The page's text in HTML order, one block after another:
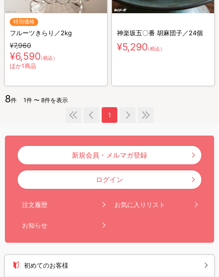
特別価格
フルーツきらり／2kg
¥7,960
¥6,590（税込）
ほか1商品
神楽坂五〇番 胡麻団子／24個
¥5,290（税込）
8件 1件 〜 8件を表示
1
新規会員・メルマガ登録
ログイン
注文履歴 お気に入りリスト
お知らせ
初めてのお客様
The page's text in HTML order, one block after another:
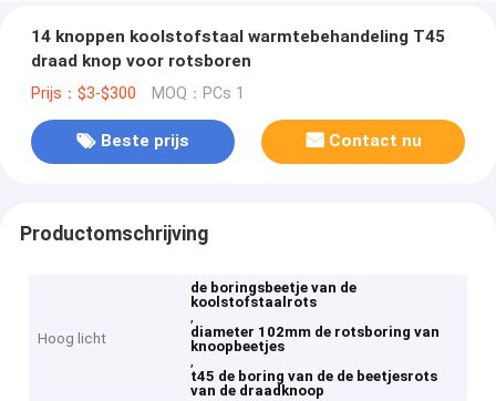
14 knoppen koolstofstaal warmtebehandeling T45
draad knop voor rotsboren
Prijs：$3-$300 MOQ：PCs 1
Beste prijs Contact nu
Productomschrijving
Hoog licht
de boringsbeetje van de
koolstofstaalrots
,
diameter 102mm de rotsboring van
knoopbeetjes
,
t45 de boring van de de beetjesrots
van de draadknoop
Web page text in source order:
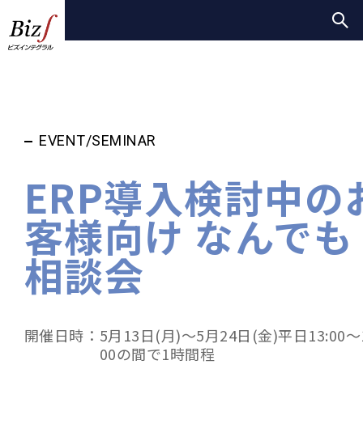
EVENT/SEMINAR
ERP導入検討中の
客様向け なんでも
相談会
開催日時： 5月13日(月)～5月24日(金)平日13:00
00の間で1時間程
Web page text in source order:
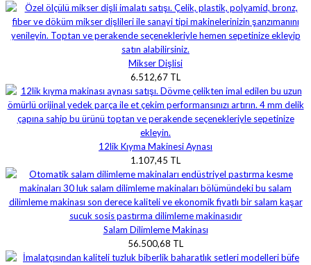
Mikser Dişlisi
6.512,67 TL
12lik Kıyma Makinesi Aynası
1.107,45 TL
Salam Dilimleme Makinası
56.500,68 TL
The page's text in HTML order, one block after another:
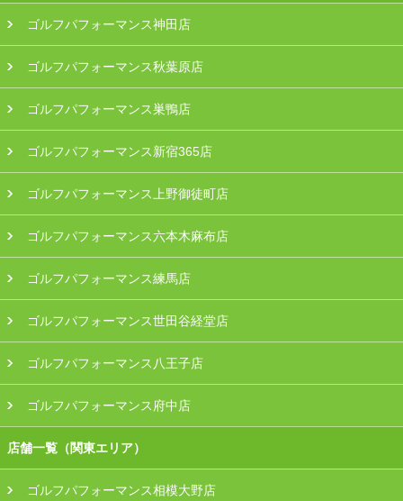
ゴルフパフォーマンス神田店
ゴルフパフォーマンス秋葉原店
ゴルフパフォーマンス巣鴨店
ゴルフパフォーマンス新宿365店
ゴルフパフォーマンス上野御徒町店
ゴルフパフォーマンス六本木麻布店
ゴルフパフォーマンス練馬店
ゴルフパフォーマンス世田谷経堂店
ゴルフパフォーマンス八王子店
ゴルフパフォーマンス府中店
店舗一覧（関東エリア）
ゴルフパフォーマンス相模大野店
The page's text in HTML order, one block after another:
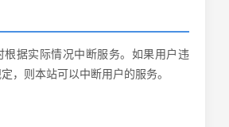
根据实际情况中断服务。如果用户违
，则本站可以中断用户的服务。
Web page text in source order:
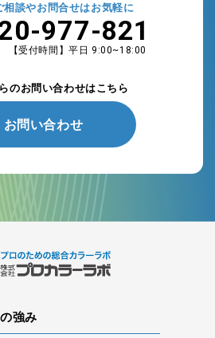
相談やお問合せはお気軽に
977-821
【受付時間】平日 9:00~18:00
のお問い合わせはこちら
お問い合わせ
強み
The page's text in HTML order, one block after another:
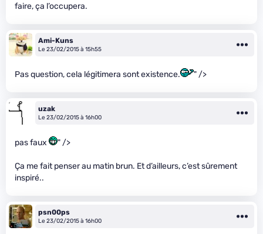
faire, ça l’occupera.
Ami-Kuns
Le 23/02/2015 à 15h55
Pas question, cela légitimera sont existence. " />
uzak
Le 23/02/2015 à 16h00
pas faux " />
Ça me fait penser au matin brun. Et d’ailleurs, c’est sûrement
inspiré..
psn00ps
Le 23/02/2015 à 16h00
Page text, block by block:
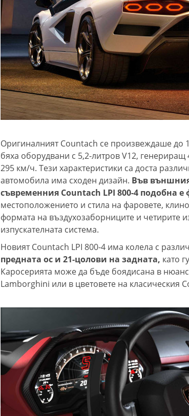
Оригиналният Countach се произвеждаше до
бяха оборудвани с 5,2-литров V12,
295 км/ч. Тези характеристики са доста
автомобила има сходен дизайн. Във
съвременния Countach LPI 800-4 подобна
местоположението и стила на фаровете,
формата на въздухозаборниците и четирите
изпускателната система.
Новият Countach LPI 800-4 има колела с
предната ос и 21-цолови на задната, като
Каросерията може да бъде боядисана в
Lamborghini или в цветовете на класическия
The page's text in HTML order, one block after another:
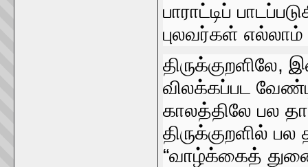
பாராட்டிப்‌
புலவர்கள்‌
விலக்கப்பட
காலத்திலே பல
திருக்குறளில்‌
“வாழ்க்கைத்‌
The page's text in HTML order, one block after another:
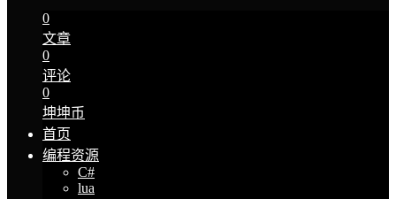
0
文章
0
评论
0
坤坤币
首页
编程资源
C#
lua
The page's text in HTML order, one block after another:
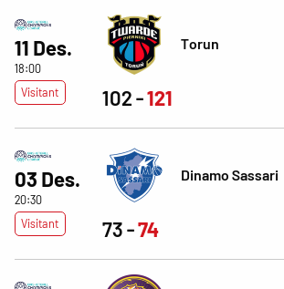
11 Des.
18:00
Visitant
Torun
102 121
03 Des.
20:30
Visitant
Dinamo Sassari
73 74
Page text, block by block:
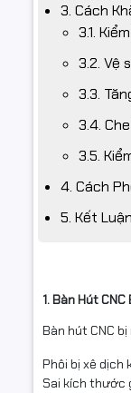
3. Cách
3.1.
3.2. Vệ
3.3.
3.4.
3.5.
4. Cách
5. Kết Luận
1. Bàn Hút
Bàn hút CNC
Phôi bị xê dịch
Sai kích thước
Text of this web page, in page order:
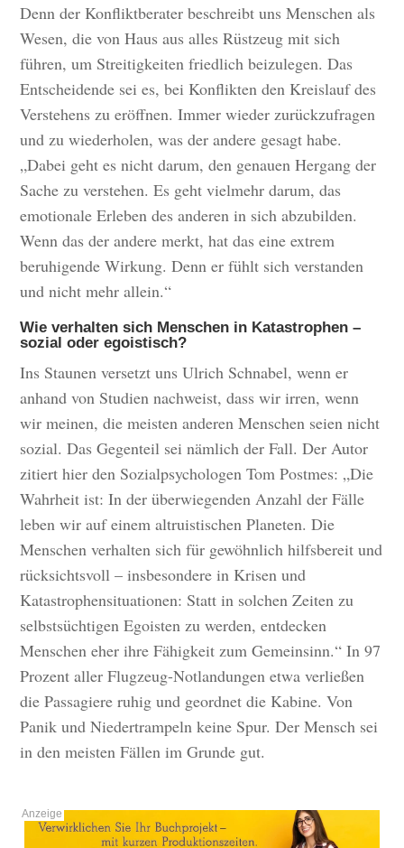
Denn der Konfliktberater beschreibt uns Menschen als
Wesen, die von Haus aus alles Rüstzeug mit sich
führen, um Streitigkeiten friedlich beizulegen. Das
Entscheidende sei es, bei Konflikten den Kreislauf des
Verstehens zu eröffnen. Immer wieder zurückzufragen
und zu wiederholen, was der andere gesagt habe.
„Dabei geht es nicht darum, den genauen Hergang der
Sache zu verstehen. Es geht vielmehr darum, das
emotionale Erleben des anderen in sich abzubilden.
Wenn das der andere merkt, hat das eine extrem
beruhigende Wirkung. Denn er fühlt sich verstanden
und nicht mehr allein.“
Wie verhalten sich Menschen in Katastrophen –
sozial oder egoistisch?
Ins Staunen versetzt uns Ulrich Schnabel, wenn er
anhand von Studien nachweist, dass wir irren, wenn
wir meinen, die meisten anderen Menschen seien nicht
sozial. Das Gegenteil sei nämlich der Fall. Der Autor
zitiert hier den Sozialpsychologen Tom Postmes: „Die
Wahrheit ist: In der überwiegenden Anzahl der Fälle
leben wir auf einem altruistischen Planeten. Die
Menschen verhalten sich für gewöhnlich hilfsbereit und
rücksichtsvoll – insbesondere in Krisen und
Katastrophensituationen: Statt in solchen Zeiten zu
selbstsüchtigen Egoisten zu werden, entdecken
Menschen eher ihre Fähigkeit zum Gemeinsinn.“ In 97
Prozent aller Flugzeug-Notlandungen etwa verließen
die Passagiere ruhig und geordnet die Kabine. Von
Panik und Niedertrampeln keine Spur. Der Mensch sei
in den meisten Fällen im Grunde gut.
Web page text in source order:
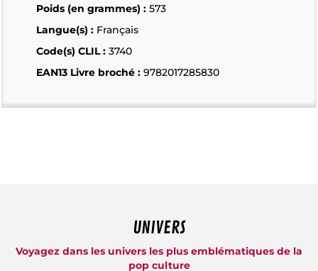
Poids (en grammes) : 573
Langue(s) : Français
Code(s) CLIL : 3740
EAN13 Livre broché : 9782017285830
UNIVERS
Voyagez dans les univers les plus emblématiques de la
pop culture
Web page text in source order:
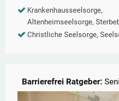
Krankenhausseelsorge,
Altenheimseelsorge,
Christliche Seelsorge,
Barrierefrei Ratgeber:
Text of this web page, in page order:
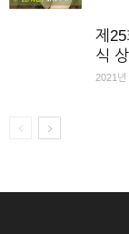
제
식
2021년
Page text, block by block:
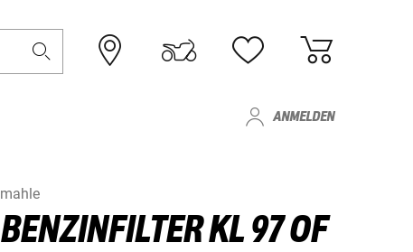
ANMELDEN
mahle
BENZINFILTER KL 97 OF
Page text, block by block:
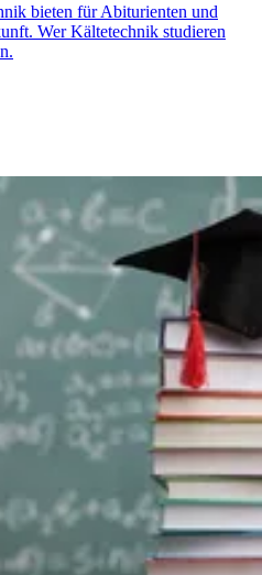
bieten für Abiturienten und
Wer Kältetechnik studieren
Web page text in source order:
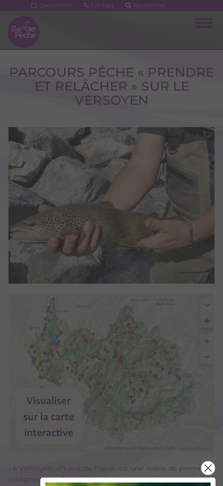
contenu
principal
Documents Contact Rechercher
PARCOURS PÊCHE « PRENDRE
ET RELÂCHER » SUR LE
VERSOYEN
Le Versoyen, affluent de l'Isère, est une rivière de première
catégorie. La pêche à la truite est en no-kill avec appâts
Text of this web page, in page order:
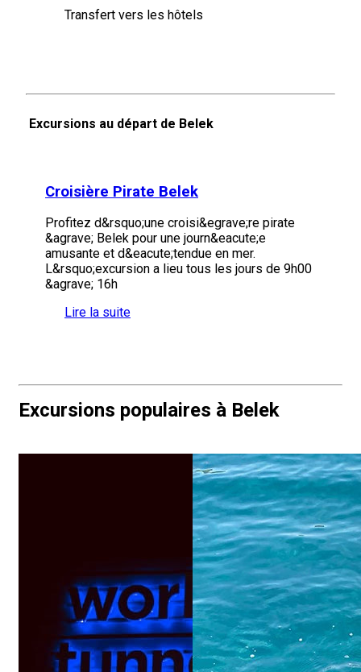
Transfert vers les hôtels
Excursions au départ de Belek
Croisière Pirate Belek
Profitez d&rsquo;une croisi&egrave;re pirate
&agrave; Belek pour une journ&eacute;e
amusante et d&eacute;tendue en mer.
L&rsquo;excursion a lieu tous les jours de 9h00
&agrave; 16h
Lire la suite
Excursions populaires à Belek
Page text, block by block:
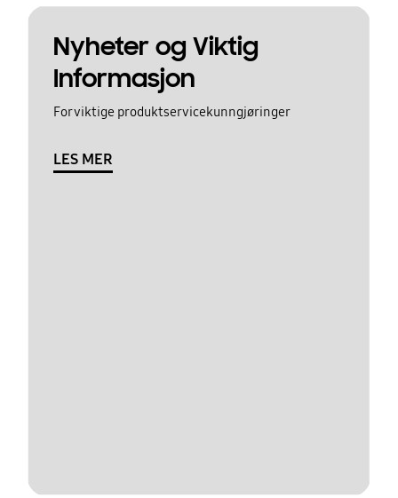
Nyheter og Viktig
Informasjon
For viktige produktservicekunngjøringer
LES MER
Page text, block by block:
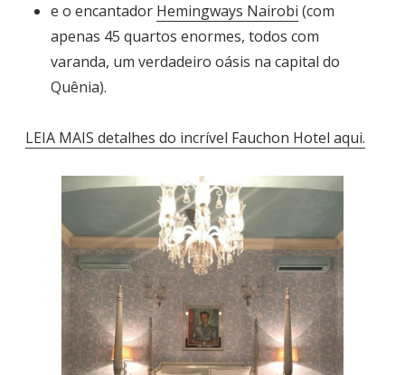
e o encantador Hemingways Nairobi (com
apenas 45 quartos enormes, todos com
varanda, um verdadeiro oásis na capital do
Quênia).
LEIA MAIS detalhes do incrível Fauchon Hotel aqui.
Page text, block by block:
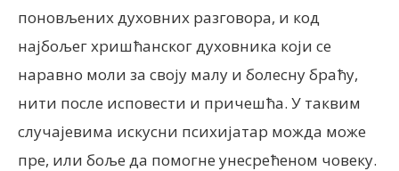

> WORK INSTRUCTION
Retype the records verbatim, but not their images.

> PROBLEM SOLUTION
The page's text in HTML order, one block after another:
特別価格
フルーツきらり／2kg
¥7,960
¥6,590（税込）
ほか1商品
神楽坂五〇番 胡麻団子／24個
¥5,290（税込）
8件 1件 〜 8件を表示
1
新規会員・メルマガ登録
ログイン
注文履歴 お気に入りリスト
お知らせ
初めてのお客様
The page's text in HTML order, one block after another:
14 knoppen koolstofstaal warmtebehandeling T45
draad knop voor rotsboren
Prijs：$3-$300 MOQ：PCs 1
Beste prijs Contact nu
Productomschrijving
Hoog licht
de boringsbeetje van de
koolstofstaalrots
,
diameter 102mm de rotsboring van
knoopbeetjes
,
t45 de boring van de de beetjesrots
van de draadknoop
Web page text in source order:
EVENT/SEMINAR
ERP導入検討中の
客様向け なんでも
相談会
開催日時： 5月13日(月)～5月24日(金)平日13:00
00の間で1時間程
Web page text in source order:
Mikser Dişlisi
6.512,67 TL
12lik Kıyma Makinesi Aynası
1.107,45 TL
Salam Dilimleme Makinası
56.500,68 TL
The page's text in HTML order, one block after another:
ゴルフパフォーマンス神田店
ゴルフパフォーマンス秋葉原店
ゴルフパフォーマンス巣鴨店
ゴルフパフォーマンス新宿365店
ゴルフパフォーマンス上野御徒町店
ゴルフパフォーマンス六本木麻布店
ゴルフパフォーマンス練馬店
ゴルフパフォーマンス世田谷経堂店
ゴルフパフォーマンス八王子店
ゴルフパフォーマンス府中店
店舗一覧（関東エリア）
ゴルフパフォーマンス相模大野店
The page's text in HTML order, one block after another:
根据实际情况中断服务。如果用户违
，则本站可以中断用户的服务。
Web page text in source order:
相談やお問合せはお気軽に
977-821
【受付時間】平日 9:00~18:00
のお問い合わせはこちら
お問い合わせ
強み
The page's text in HTML order, one block after another:
faire, ça l’occupera.
Ami-Kuns
Le 23/02/2015 à 15h55
Pas question, cela légitimera sont existence. " />
uzak
Le 23/02/2015 à 16h00
pas faux " />
Ça me fait penser au matin brun. Et d’ailleurs, c’est sûrement
inspiré..
psn00ps
Le 23/02/2015 à 16h00
Page text, block by block:
Оригиналният Countach се произвеждаше до
бяха оборудвани с 5,2-литров V12,
295 км/ч. Тези характеристики са доста
автомобила има сходен дизайн. Във
съвременния Countach LPI 800-4 подобна
местоположението и стила на фаровете,
формата на въздухозаборниците и четирите
изпускателната система.
Новият Countach LPI 800-4 има колела с
предната ос и 21-цолови на задната, като
Каросерията може да бъде боядисана в
Lamborghini или в цветовете на класическия
The page's text in HTML order, one block after another:
பாராட்டிப்‌
புலவர்கள்‌
விலக்கப்பட
காலத்திலே பல
திருக்குறளில்‌
“வாழ்க்கைத்‌
The page's text in HTML order, one block after another:
0
文章
0
评论
0
坤坤币
首页
编程资源
C#
lua
The page's text in HTML order, one block after another:
11 Des.
18:00
Visitant
Torun
102 121
03 Des.
20:30
Visitant
Dinamo Sassari
73 74
Page text, block by block:
3. Cách
3.1.
3.2. Vệ
3.3.
3.4.
3.5.
4. Cách
5. Kết Luận
1. Bàn Hút
Bàn hút CNC
Phôi bị xê dịch
Sai kích thước
Text of this web page, in page order:
Denn der Konfliktberater beschreibt uns Menschen als
Wesen, die von Haus aus alles Rüstzeug mit sich
führen, um Streitigkeiten friedlich beizulegen. Das
Entscheidende sei es, bei Konflikten den Kreislauf des
Verstehens zu eröffnen. Immer wieder zurückzufragen
und zu wiederholen, was der andere gesagt habe.
„Dabei geht es nicht darum, den genauen Hergang der
Sache zu verstehen. Es geht vielmehr darum, das
emotionale Erleben des anderen in sich abzubilden.
Wenn das der andere merkt, hat das eine extrem
beruhigende Wirkung. Denn er fühlt sich verstanden
und nicht mehr allein.“
Wie verhalten sich Menschen in Katastrophen –
sozial oder egoistisch?
Ins Staunen versetzt uns Ulrich Schnabel, wenn er
anhand von Studien nachweist, dass wir irren, wenn
wir meinen, die meisten anderen Menschen seien nicht
sozial. Das Gegenteil sei nämlich der Fall. Der Autor
zitiert hier den Sozialpsychologen Tom Postmes: „Die
Wahrheit ist: In der überwiegenden Anzahl der Fälle
leben wir auf einem altruistischen Planeten. Die
Menschen verhalten sich für gewöhnlich hilfsbereit und
rücksichtsvoll – insbesondere in Krisen und
Katastrophensituationen: Statt in solchen Zeiten zu
selbstsüchtigen Egoisten zu werden, entdecken
Menschen eher ihre Fähigkeit zum Gemeinsinn.“ In 97
Prozent aller Flugzeug-Notlandungen etwa verließen
die Passagiere ruhig und geordnet die Kabine. Von
Panik und Niedertrampeln keine Spur. Der Mensch sei
in den meisten Fällen im Grunde gut.
Web page text in source order:
Poids (en grammes) : 573
Langue(s) : Français
Code(s) CLIL : 3740
EAN13 Livre broché : 9782017285830
UNIVERS
Voyagez dans les univers les plus emblématiques de la
pop culture
Web page text in source order:
Krankenhausseelsorge,
Altenheimseelsorge,
Christliche Seelsorge,
Barrierefrei Ratgeber:
Text of this web page, in page order:
제
식
2021년
Page text, block by block:
ANMELDEN
mahle
BENZINFILTER KL 97 OF
Page text, block by block:
bieten für Abiturienten und
Wer Kältetechnik studieren
Web page text in source order:
contenu
principal
Documents Contact Rechercher
PARCOURS PÊCHE « PRENDRE
ET RELÂCHER » SUR LE
VERSOYEN
Le Versoyen, affluent de l'Isère, est une rivière de première
catégorie. La pêche à la truite est en no-kill avec appâts
Text of this web page, in page order:
Transfert vers les hôtels
Excursions au départ de Belek
Croisière Pirate Belek
Profitez d&rsquo;une croisi&egrave;re pirate
&agrave; Belek pour une journ&eacute;e
amusante et d&eacute;tendue en mer.
L&rsquo;excursion a lieu tous les jours de 9h00
&agrave; 16h
Lire la suite
Excursions populaires à Belek
Page text, block by block:
Nyheter og Viktig
Informasjon
For viktige produktservicekunngjøringer
LES MER
Page text, block by block:
e o encantador Hemingways Nairobi (com
apenas 45 quartos enormes, todos com
varanda, um verdadeiro oásis na capital do
Quênia).
LEIA MAIS detalhes do incrível Fauchon Hotel aqui.
Page text, block by block:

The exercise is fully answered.